Some days I wish I could forget again. Just for a little while.
I know I have a lot to be thankful for. I’ve been reading my Bible a lot when Sandy’s out running errands or busy getting dinner ready. I still don’t know why God allowed so many terrible things to happen to me and the people I love most, but I guess he’s never promised to give us all the answers. He’s just promised to walk beside us in our sorrows.
I’ve found the Psalms especially comforting these past few weeks.

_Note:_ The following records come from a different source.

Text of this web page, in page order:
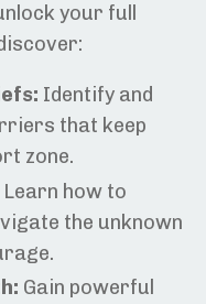
your full
Identify and
that keep
zone.
Learn how to
the unknown
Gain powerful
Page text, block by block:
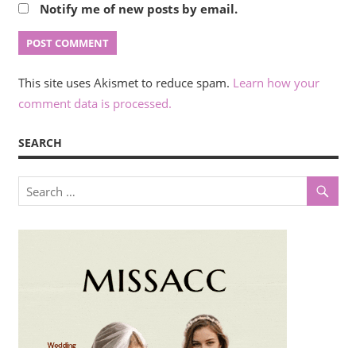
Notify me of new posts by email.
This site uses Akismet to reduce spam. Learn how your
comment data is processed.
SEARCH
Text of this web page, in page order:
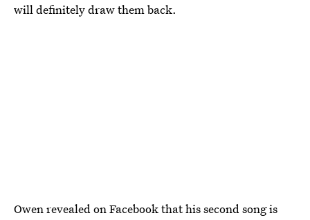
will definitely draw them back.
Owen revealed on Facebook that his second song is
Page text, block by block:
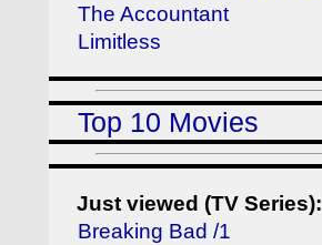
The Accountant
Limitless
Top 10 Movies
Just viewed (TV Series):
Breaking Bad /1
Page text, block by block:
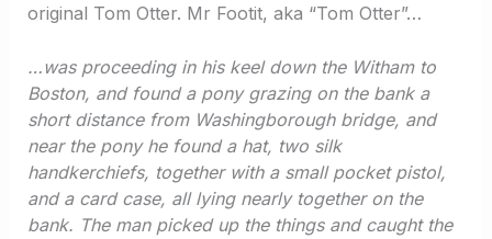
original Tom Otter. Mr Footit, aka “Tom Otter”…
…was proceeding in his keel down the Witham to
Boston, and found a pony grazing on the bank a
short distance from Washingborough bridge, and
near the pony he found a hat, two silk
handkerchiefs, together with a small pocket pistol,
and a card case, all lying nearly together on the
bank. The man picked up the things and caught the
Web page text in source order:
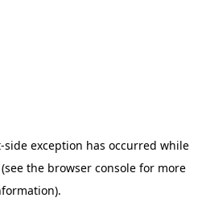
-side exception has occurred while
(see the browser console for more
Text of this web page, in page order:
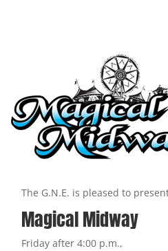
The G.N.E. is pleased to
Magical Midway
Friday after 4:00 p.m.,
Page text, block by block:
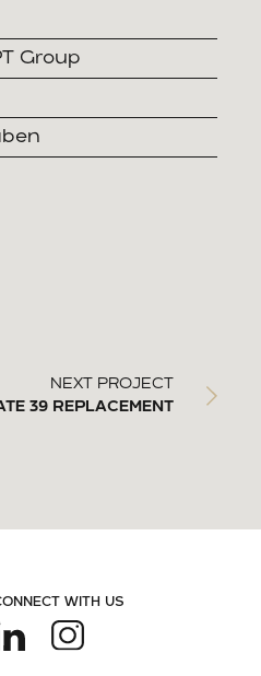
Group
NEXT PROJECT
39 REPLACEMENT
WITH US
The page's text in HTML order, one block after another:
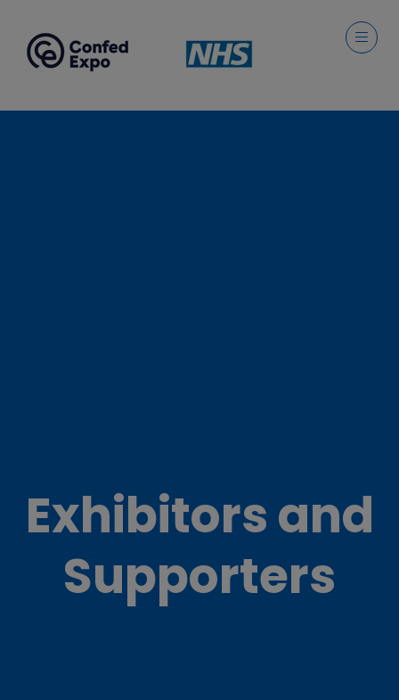
Exhibitors and
Supporters
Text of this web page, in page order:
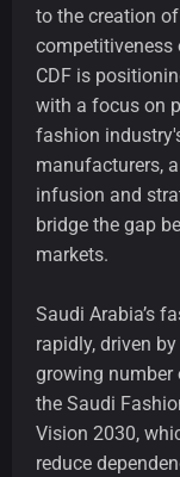
to the creation
competitiveness
CDF is
with a focus on
fashion
manufacturers,
infusion and
bridge the gap
markets.
Saudi Arabia’s
rapidly, driven
growing number
the Saudi
Vision 2030,
reduce
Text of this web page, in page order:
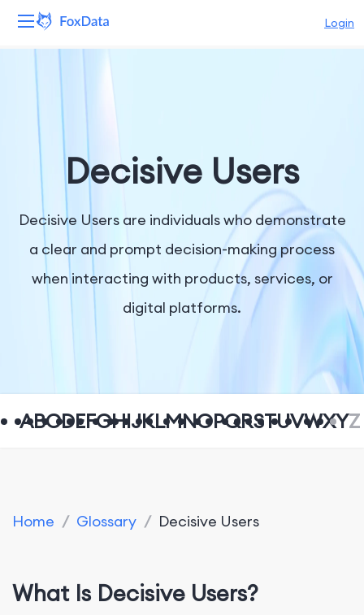
Login
Solutions
Resources
Pricing
Company
Decisive Users
Decisive Users are individuals who demonstrate
a clear and prompt decision-making process
when interacting with products, services, or
digital platforms.
ABCDEFGHIJKLMNOPQRSTUVWXYZ
Home / Glossary / Decisive Users
What Is Decisive Users?
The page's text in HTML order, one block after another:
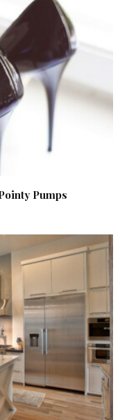
Pumps
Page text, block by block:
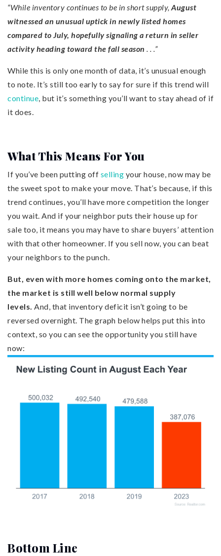
“While inventory continues to be in short supply, August
witnessed an unusual uptick in newly listed homes
compared to July, hopefully signaling a return in seller
activity heading toward the fall season . . .”
While this is only one month of data, it’s unusual enough
to note. It’s still too early to say for sure if this trend will
continue, but it’s something you’ll want to stay ahead of if
it does.
What This Means For You
If you’ve been putting off selling your house, now may be
the sweet spot to make your move. That’s because, if this
trend continues, you’ll have more competition the longer
you wait. And if your neighbor puts their house up for
sale too, it means you may have to share buyers’ attention
with that other homeowner. If you sell now, you can beat
your neighbors to the punch.
But, even with more homes coming onto the market,
the market is still well below normal supply
levels. And, that inventory deficit isn’t going to be
reversed overnight. The graph below helps put this into
context, so you can see the opportunity you still have
now:
Bottom Line
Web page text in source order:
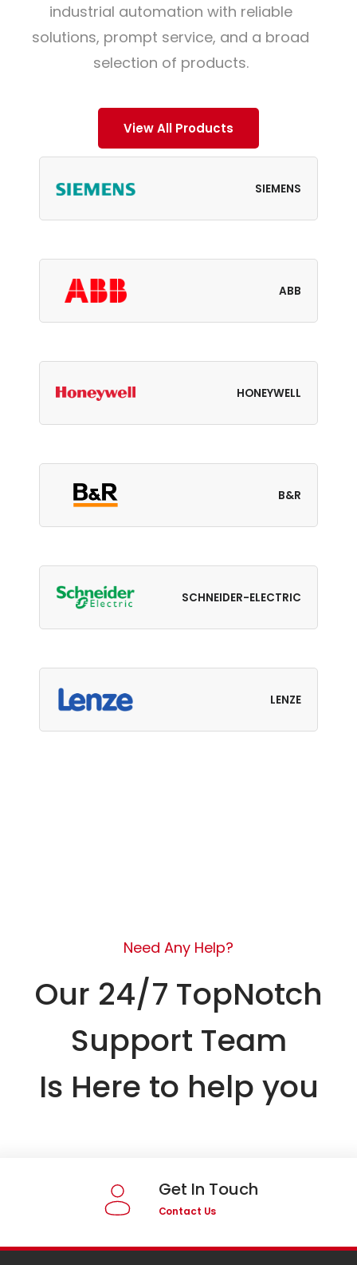
industrial automation with reliable
solutions, prompt service, and a broad
selection of products.
View All Products
SIEMENS
ABB
HONEYWELL
B&R
SCHNEIDER-ELECTRIC
LENZE
Need Any Help?
Our 24/7 TopNotch
Support Team
Is Here to help you
Get In Touch
Contact Us
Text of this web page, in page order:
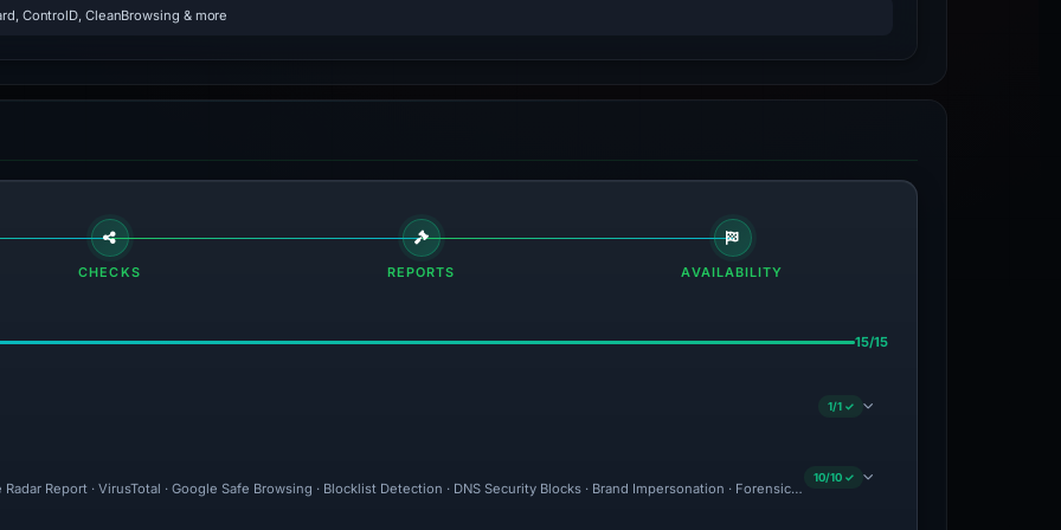
ControlD, CleanBrowsing & more
CHECKS REPORTS AVAILABILITY
15/15
1/1 ✓
Radar Report · VirusTotal · Google Safe Browsing · Blocklist Detection · DNS Security Blocks · Brand Impersonation · Forensic Evidence Collected · Technical Analysis
10/10 ✓
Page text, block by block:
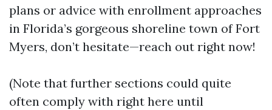
plans or advice with enrollment approaches
in Florida’s gorgeous shoreline town of Fort
Myers, don’t hesitate—reach out right now!
(Note that further sections could quite
often comply with right here until
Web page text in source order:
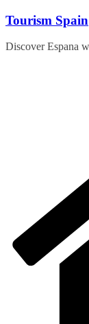
Skip
content
Tourism Spain
Discover Espana
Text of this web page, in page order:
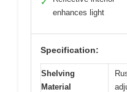
✓
enhances light
Specification:
Shelving
Material
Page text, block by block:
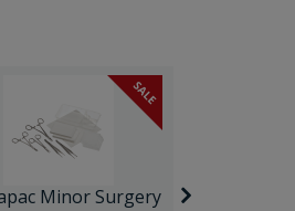
SALE
Minor Surgery
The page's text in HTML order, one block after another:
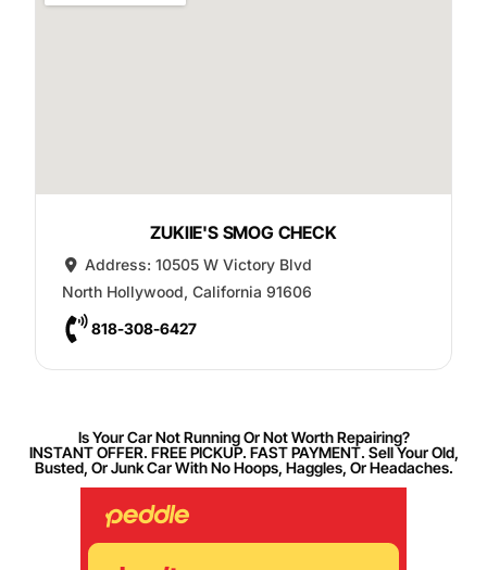
ZUKIIE'S SMOG CHECK
Address:10505 W Victory Blvd
North Hollywood, California 91606
818-308-6427
Is Your Car Not Running Or Not Worth Repairing?
INSTANT OFFER. FREE PICKUP. FAST PAYMENT. Sell Your Old,
Busted, Or Junk Car With No Hoops, Haggles, Or Headaches.
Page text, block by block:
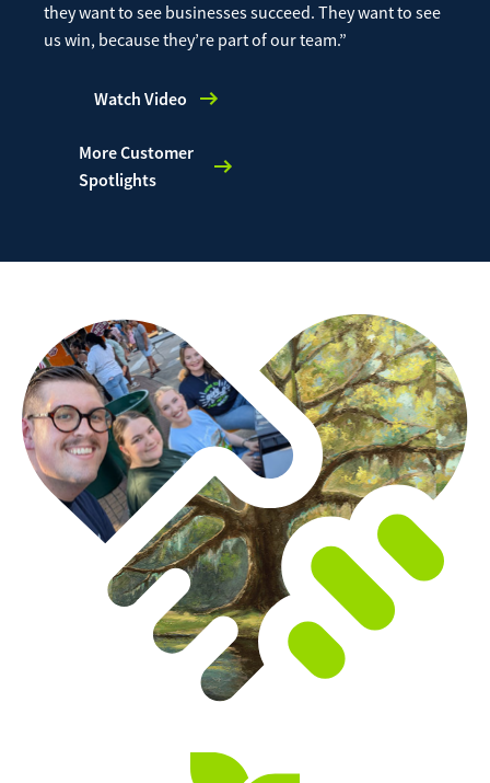
they want to see businesses succeed. They want to see
us win, because they’re part of our team.”
Watch Video
More Customer
Spotlights
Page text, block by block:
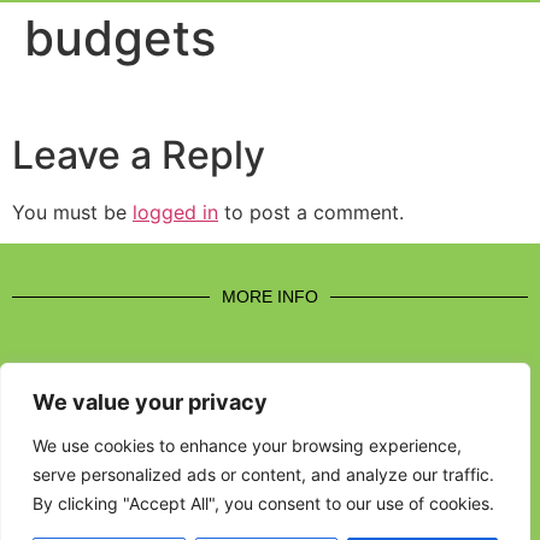
We value your privacy
We use cookies to enhance your browsing experience,
serve personalized ads or content, and analyze our traffic.
By clicking "Accept All", you consent to our use of cookies.
budgets
Leave a Reply
You must be logged in to post a comment.
MORE INFO
CONTACT US
BROUGHT TO YOU BY
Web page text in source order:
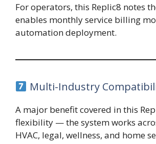
For operators, this Replic8 notes
enables monthly service billing
automation deployment.
Multi-Industry
A major benefit covered in this
flexibility — the system works
HVAC, legal, wellness, and home
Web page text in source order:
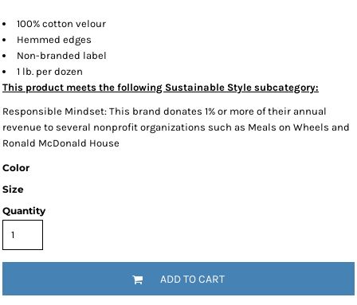
100% cotton velour
Hemmed edges
Non-branded label
1 lb. per dozen
This product meets the following Sustainable Style subcategory:
Responsible Mindset: This brand donates 1% or more of their annual
revenue to several nonprofit organizations such as Meals on Wheels and
Ronald McDonald House
Color
Size
Quantity
ADD TO CART
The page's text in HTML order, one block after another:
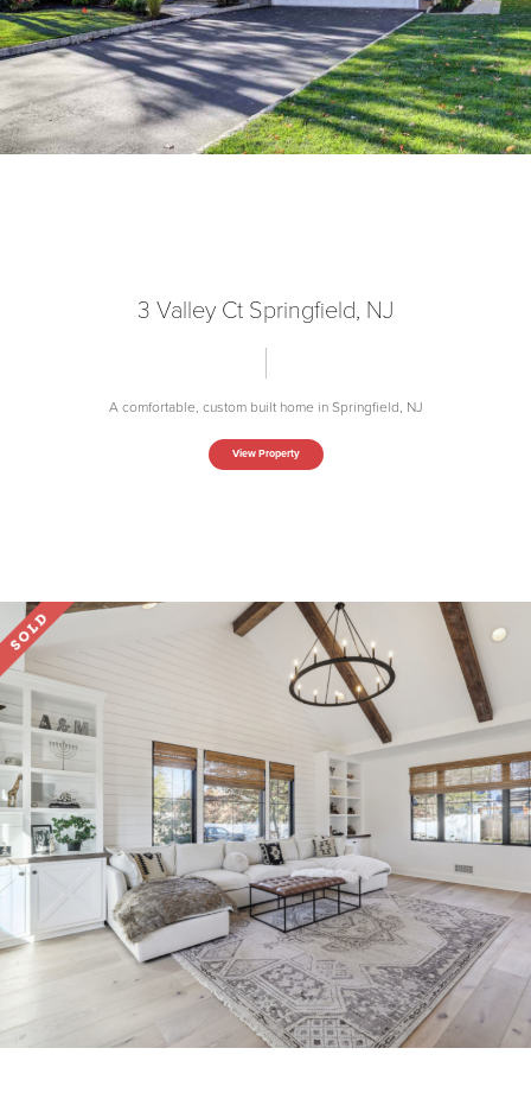
3 Valley Ct Springfield, NJ
A comfortable, custom built home in Springfield, NJ
View Property
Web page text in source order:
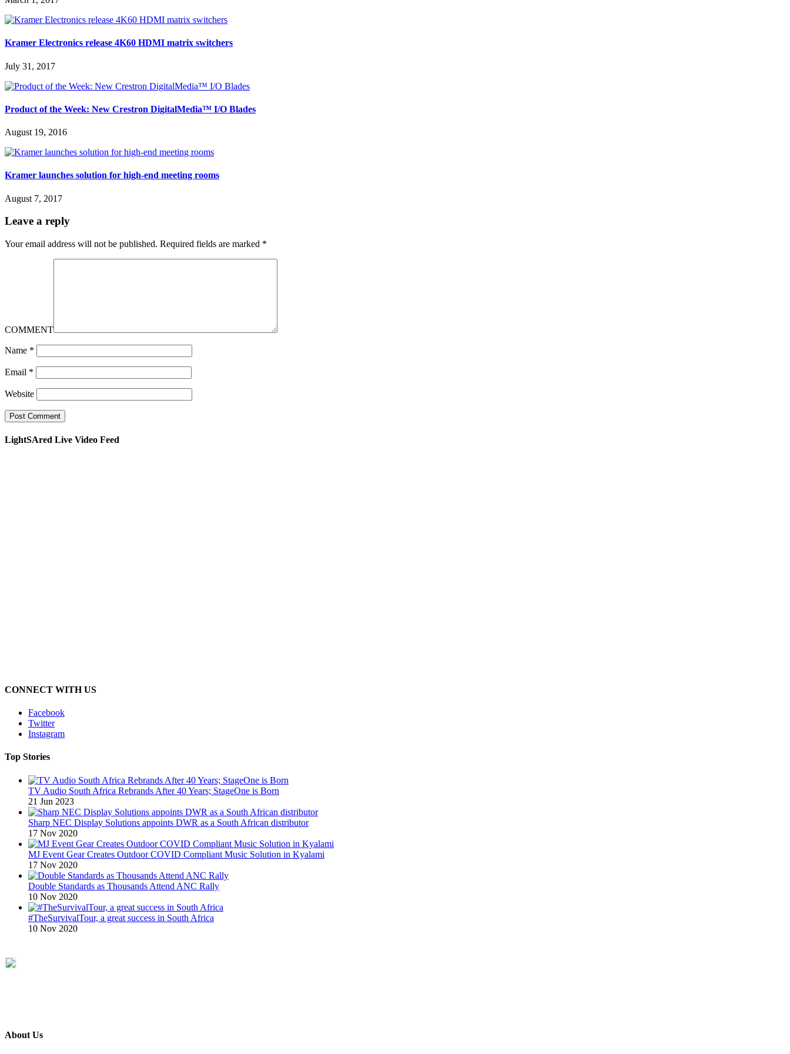
Kramer Electronics release 4K60 HDMI matrix switchers
July 31, 2017
Product of the Week: New Crestron DigitalMedia™ I/O Blades
August 19, 2016
Kramer launches solution for high-end meeting rooms
August 7, 2017
Leave a reply
Your email address will not be published. Required fields are marked *
COMMENT
Name *
Email *
Website
LightSAred Live Video Feed
CONNECT WITH US
Facebook
Twitter
Instagram
Top Stories
TV Audio South Africa Rebrands After 40 Years; StageOne is Born
21 Jun 2023
Sharp NEC Display Solutions appoints DWR as a South African distributor
17 Nov 2020
MJ Event Gear Creates Outdoor COVID Compliant Music Solution in Kyalami
17 Nov 2020
Double Standards as Thousands Attend ANC Rally
10 Nov 2020
#TheSurvivalTour, a great success in South Africa
10 Nov 2020
About Us
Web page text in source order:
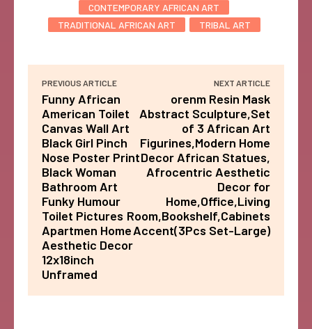
CONTEMPORARY AFRICAN ART
TRADITIONAL AFRICAN ART
TRIBAL ART
PREVIOUS ARTICLE
Funny African
American Toilet
Canvas Wall Art
Black Girl Pinch
Nose Poster Print
Black Woman
Bathroom Art
Funky Humour
Toilet Pictures
Apartmen Home
Aesthetic Decor
12x18inch
Unframed
NEXT ARTICLE
orenm Resin Mask
Abstract Sculpture,Set
of 3 African Art
Figurines,Modern Home
Decor African Statues,
Afrocentric Aesthetic
Decor for
Home,Office,Living
Room,Bookshelf,Cabinets
Accent(3Pcs Set-Large)
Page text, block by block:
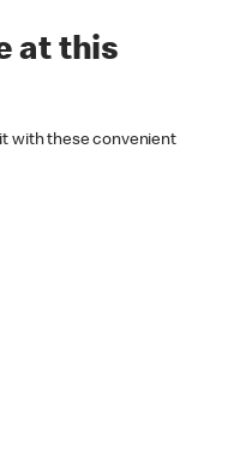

It’s early, but I hear Sandy puttering around in the kitchen. I’m surprised she doesn’t wake up the entire cul de sac when she’s in there cooking. Pretty soon, I’ll get dressed. Head down the hall. See if Sandy needs a hand setting the table or pulling her whole wheat muffins out of the oven.
There’s a Bible verse I read the other day. It’s another one from Psalms. God sets the lonely in families, he leads out the prisoners with singing.
It’s hard to describe how disorienting it is to lose your entire family in a day. To find out that your mom has been killed and your brother and father are both implicated. It’s even weirder trying to describe what I feel when I think about losing Chris. Sometimes I’m not sure if I should say my boyfriend is dead or my fiancé is dead. It feels to me like neither word describes who he was or what he meant to me.
Some days I wake up furious at him. He should have never taken off down that trail. I could have stalled my dad. There’s no way he would have hurt me. It could have given Chris the chance to get away. I’m mad at him for playing the hero, mad at him for dying. Mad at him for leaving me so alone. And then I remember that verse from Psalms.
God sets the lonely in families ...
In a few minutes, I’ll join hands around a table with Sandy and her son as her husband thanks God for the food. While we eat breakfast, Sandy will pray over the names on her various lists and her husband will read a passage from the Bible and out of that morning devotion book he loves. It will never replace what I’ve lost. Never make me forget the pain I’ve suffered.
But maybe the point isn’t to forget.
Maybe the point is to keep on remembering.